In the past decades, the catalytic hydrogenation of CO₂ has gained attention as a powerful tool to store green hydrogen, thereby electrical energy, as introduced by the seminal works by Asinger [514], Leitner [515,516], Noyori [517], as well as Olah [301,518,519,520]. The process, combined with the aforementioned methanol/formic acid dehydrogenation reactions, has the potential to close the ideal cycle of CO₂-free energy release and storage. Currently, both methanol and formic acid are industrially produced using fossil feedstock via carbon monoxide, which has lower kinetic and thermodynamic stability compared to CO₂. The direct synthesis from CO₂ is traditionally carried out at high temperatures and pressures with heterogeneous metal catalysts such as Cu/ZnO/Al₂O₃ [521,522,523,524]. Thus, the sustainability of the direct CO₂-route is strictly dependent on the use of green hydrogen produced without contemporary CO₂ release in the atmosphere, as well as catalytic systems operating efficiently under milder reaction conditions. A variety of homogeneous catalytic systems has been employed for the direct hydrogenation of CO₂ into green fuels [213,214,517,525,526,527,528,529,530,531,532,533,534,535], including first-row metal complexes [536,537,538,539,540,541,542,543,544]. Pincer-type ligation shows again very encouraging features in terms of stability and mild reaction conditions, with promising possibility of further optimization. In addition, often the same catalyst is active in both directions of hydrogenation and dehydrogenation, expanding the applicability and robustness of this family of catalysts.

3.1. CO₂ Hydrogenation

3.1.1. Early Works

The hydrogenation of carbon dioxide by means of homogeneous catalysis has grown extensively in the last decade. An overview of the best performing systems for CO₂ hydrogenation up to 2010 can be found in the work of Beller [557], while in 2018 and 2019 Prakash reviewed the topic in depth including the use of pincer type complexes [558,559]. In this review, we will focus mostly in CO₂ conversion to formic acid (and/or formate salts) as well as to methanol, both of them representing accessible green fuel and hydrogen carriers.

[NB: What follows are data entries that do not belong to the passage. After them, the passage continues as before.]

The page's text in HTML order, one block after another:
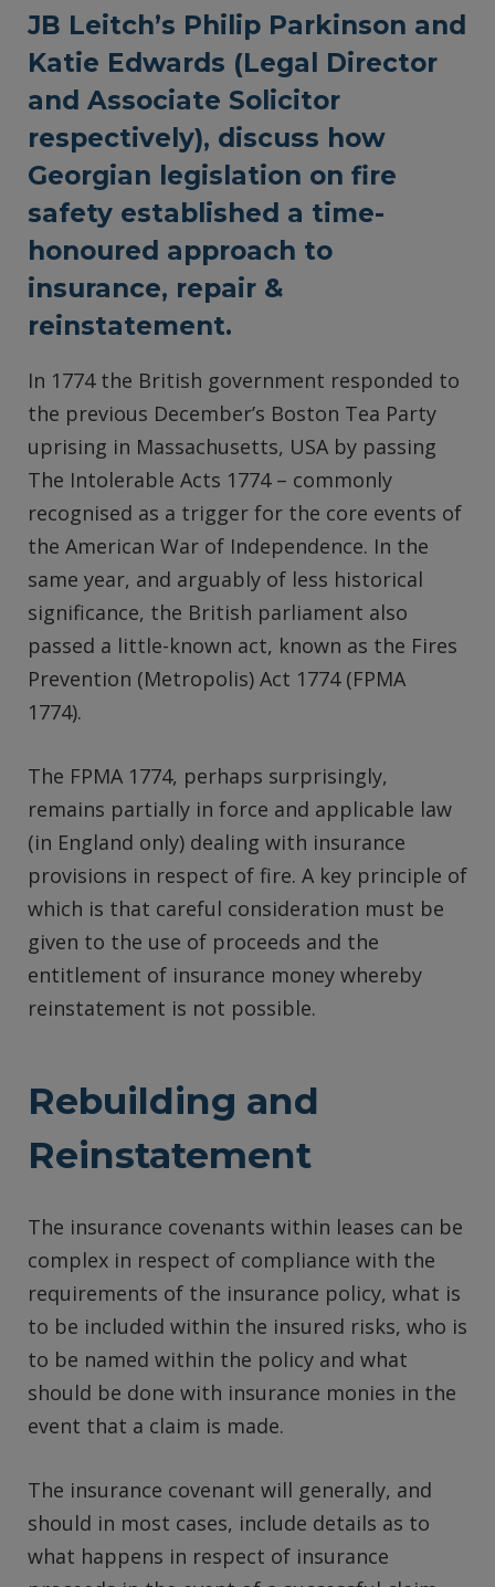
JB Leitch’s Philip Parkinson and
Katie Edwards (Legal Director
and Associate Solicitor
respectively), discuss how
Georgian legislation on fire
safety established a time-
honoured approach to
insurance, repair &
reinstatement.
In 1774 the British government responded to
the previous December’s Boston Tea Party
uprising in Massachusetts, USA by passing
The Intolerable Acts 1774 – commonly
recognised as a trigger for the core events of
the American War of Independence. In the
same year, and arguably of less historical
significance, the British parliament also
passed a little-known act, known as the Fires
Prevention (Metropolis) Act 1774 (FPMA
1774).
The FPMA 1774, perhaps surprisingly,
remains partially in force and applicable law
(in England only) dealing with insurance
provisions in respect of fire. A key principle of
which is that careful consideration must be
given to the use of proceeds and the
entitlement of insurance money whereby
reinstatement is not possible.
Rebuilding and
Reinstatement
The insurance covenants within leases can be
complex in respect of compliance with the
requirements of the insurance policy, what is
to be included within the insured risks, who is
to be named within the policy and what
should be done with insurance monies in the
event that a claim is made.
The insurance covenant will generally, and
should in most cases, include details as to
what happens in respect of insurance

Up to 2010, the best performing catalytic system was represented by the iridium-PNP catalyst 9 (shown in Scheme 2), reported by Nozaki in 2009, which overcame previously reported Ru [560,561,562,563], Rh [564,565,566], and Ir [567] homogeneous systems. In the work by Nozaki, the reactions were carried out in aqueous KOH, resulting in potassium formate (HCOOK) as the product [568]. Thus, using the trihydridoiridium(III)-PNP complex 6 at 120 °C and 60 bar of 1:1 CO₂/H₂ in 1.0 M aqueous KOH it was possible to achieve excellent TON and TOF values of 3,500,000 and 150,000 h⁻¹, respectively (Scheme 37).

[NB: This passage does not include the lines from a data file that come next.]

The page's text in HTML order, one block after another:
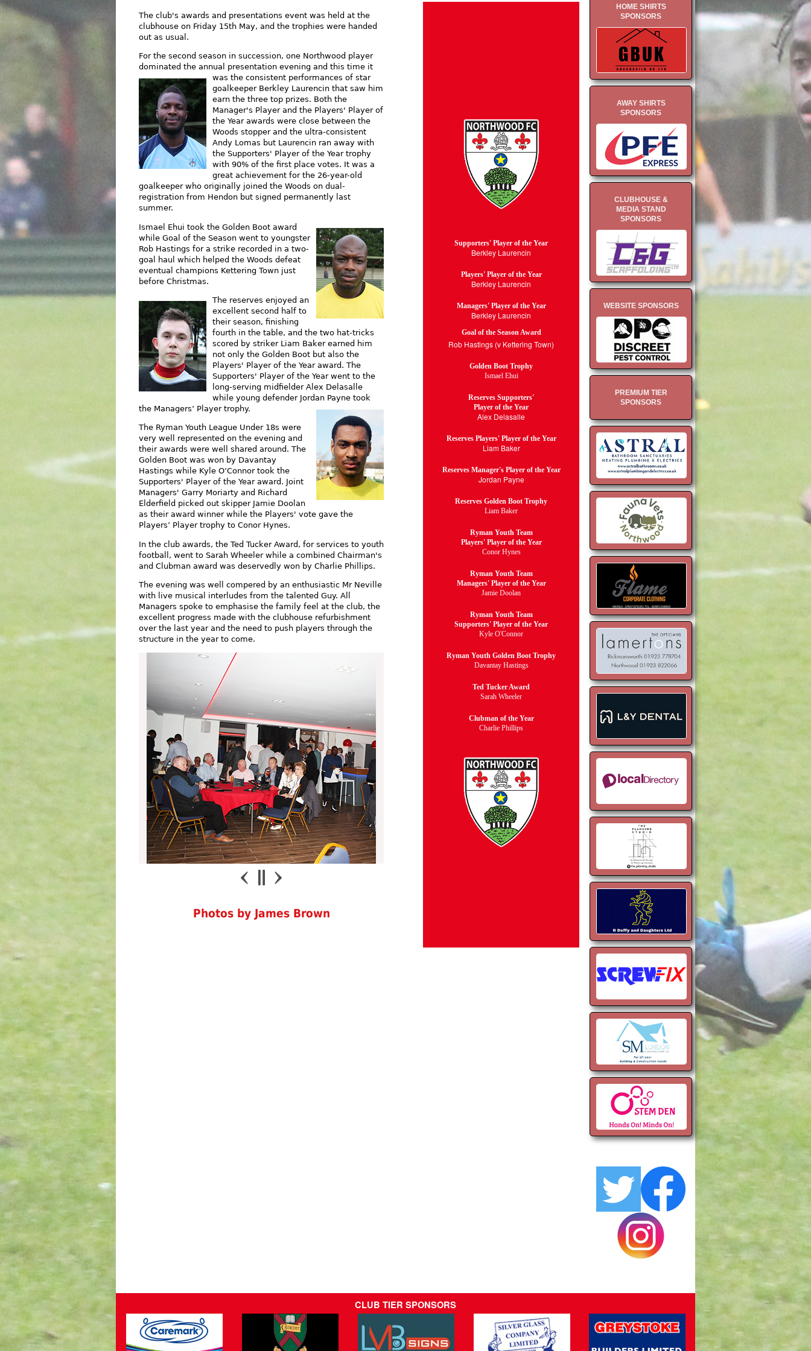
HOME SHIRTS
SPONSORS
AWAY SHIRTS
SPONSORS
CLUBHOUSE &
MEDIA STAND
SPONSORS
WEBSITE SPONSORS
PREMIUM TIER
SPONSORS
The club's awards and presentations event was held at the
clubhouse on Friday 15th May, and the trophies were handed
out as usual.
For the second season in succession, one Northwood player
dominated the annual presentation evening and this time it
was the consistent performances of star
goalkeeper Berkley Laurencin that saw him
earn the three top prizes. Both the
Manager's Player and the Players' Player of
the Year awards were close between the
Woods stopper and the ultra-consistent
Andy Lomas but Laurencin ran away with
the Supporters' Player of the Year trophy
with 90% of the first place votes. It was a
great achievement for the 26-year-old
goalkeeper who originally joined the Woods on dual-
registration from Hendon but signed permanently last
summer.
Ismael Ehui took the Golden Boot award
while Goal of the Season went to youngster
Rob Hastings for a strike recorded in a two-
goal haul which helped the Woods defeat
eventual champions Kettering Town just
before Christmas.
The reserves enjoyed an
excellent second half to
their season, finishing
fourth in the table, and the two hat-tricks
scored by striker Liam Baker earned him
not only the Golden Boot but also the
Players' Player of the Year award. The
Supporters' Player of the Year went to the
long-serving midfielder Alex Delasalle
while young defender Jordan Payne took
the Managers’ Player trophy.
The Ryman Youth League Under 18s were
very well represented on the evening and
their awards were well shared around. The
Golden Boot was won by Davantay
Hastings while Kyle O’Connor took the
Supporters' Player of the Year award. Joint
Managers' Garry Moriarty and Richard
Elderfield picked out skipper Jamie Doolan
as their award winner while the Players' vote gave the
Players’ Player trophy to Conor Hynes.
In the club awards, the Ted Tucker Award, for services to youth
football, went to Sarah Wheeler while a combined Chairman's
and Clubman award was deservedly won by Charlie Phillips.
The evening was well compered by an enthusiastic Mr Neville
with live musical interludes from the talented Guy. All
Managers spoke to emphasise the family feel at the club, the
excellent progress made with the clubhouse refurbishment
over the last year and the need to push players through the
structure in the year to come.
Photos by James Brown
Supporters' Player of the Year
Berkley Laurencin
Players' Player of the Year
Berkley Laurencin
Managers' Player of the Year
Berkley Laurencin
Goal of the Season Award
Rob Hastings (v Kettering Town)
Golden Boot Trophy
Ismael Ehui
Reserves Supporters'
Player of the Year
Alex Delasalle
Reserves Players' Player of the Year
Liam Baker
Reserves Manager's Player of the Year
Jordan Payne
Reserves Golden Boot Trophy
Liam Baker
Ryman Youth Team
Players' Player of the Year
Conor Hynes
Ryman Youth Team
Managers' Player of the Year
Jamie Doolan
Ryman Youth Team
Supporters' Player of the Year
Kyle O'Connor
Ryman Youth Golden Boot Trophy
Davantay Hastings
Ted Tucker Award
Sarah Wheeler
Clubman of the Year
Charlie Phillips
CLUB TIER SPONSORS

Scheme 37. CO₂ hydrogenation with Ir-PNP catalyst reported by Nozaki in 2009 [568].

The use of iridium pincer complexes was further explored by Hazari in 2011 [569]. The authors were able to isolate the air and moisture stable catalyst 8a, obtained from 8-H in the presence of CO₂. Under optimized conditions, the system resulted in yields up to 70% in formate, with TON of 348,000 and TOF of 14,500 h⁻¹ (Scheme 38).

Scheme 38. CO₂ hydrogenation with Ir-PNP catalyst proposed by Hazari [569].

In 2013, Milstein synthetized and characterized a series of novel pyridine-based Ni-PNP complexes with the aim of investigating the aromatization/dearomatization equilibria prompted by double protonation-deprotonation of the pincer arm [583]. Complex 64 can be readily prepared starting from NiCl₂·6H₂O and the PNP^R ligand in a cascade reaction as depicted in Scheme 42. Complex 64, where the negative charge is delocalized in the pincer moiety, was characterized by single-crystal X-ray diffraction studies. In the presence of CO₂, it undergoes electrophilic attack resulting in the anionic specie 64a, observed by NMR spectroscopy.

Scheme 42. Synthesis and CO₂ coordination of the Ni-PNP catalyst 64 proposed by Milstein [583].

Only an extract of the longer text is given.